• **Task directions**
Where an entry holds an image, leave the image out; otherwise reproduce the entry exactly.
────────────────────────────────────────
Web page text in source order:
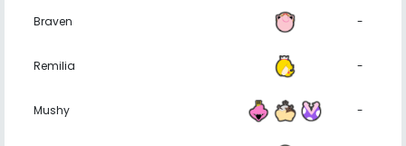
Braven -
Remilia -
Mushy -
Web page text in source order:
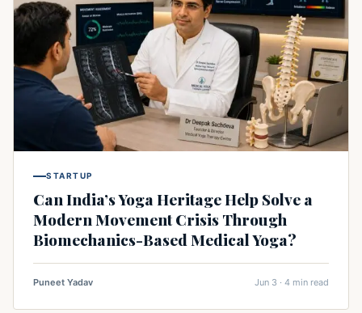
STARTUP
Can India’s Yoga Heritage Help Solve a
Modern Movement Crisis Through
Biomechanics-Based Medical Yoga?
Puneet Yadav Jun 3 · 4 min read
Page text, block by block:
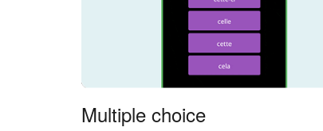
Multiple choice
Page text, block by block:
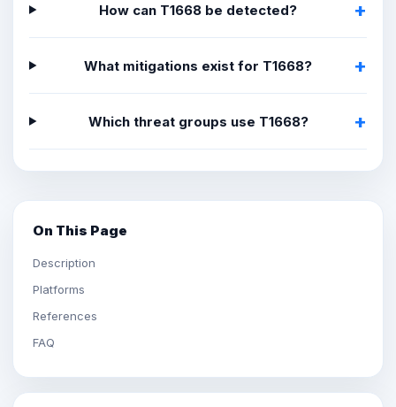
How can T1668 be detected?
What mitigations exist for T1668?
Which threat groups use T1668?
On This Page
Description
Platforms
References
FAQ
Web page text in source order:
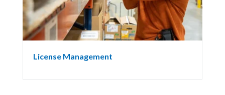
License Management
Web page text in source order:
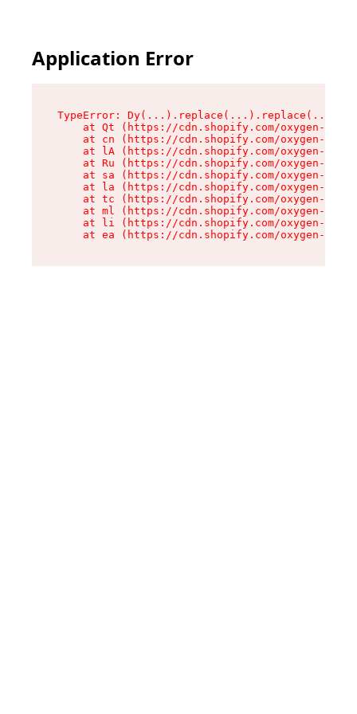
────────────────────────────────────────
• **Written solution**
Web page text in source order:
Braven -
Remilia -
Mushy -
Web page text in source order:
STARTUP
Can India’s Yoga Heritage Help Solve a
Modern Movement Crisis Through
Biomechanics-Based Medical Yoga?
Puneet Yadav Jun 3 · 4 min read
Page text, block by block:
Multiple choice
Page text, block by block:
How can T1668 be detected?
What mitigations exist for T1668?
Which threat groups use T1668?
On This Page
Description
Platforms
References
FAQ
Web page text in source order:
License Management
Web page text in source order:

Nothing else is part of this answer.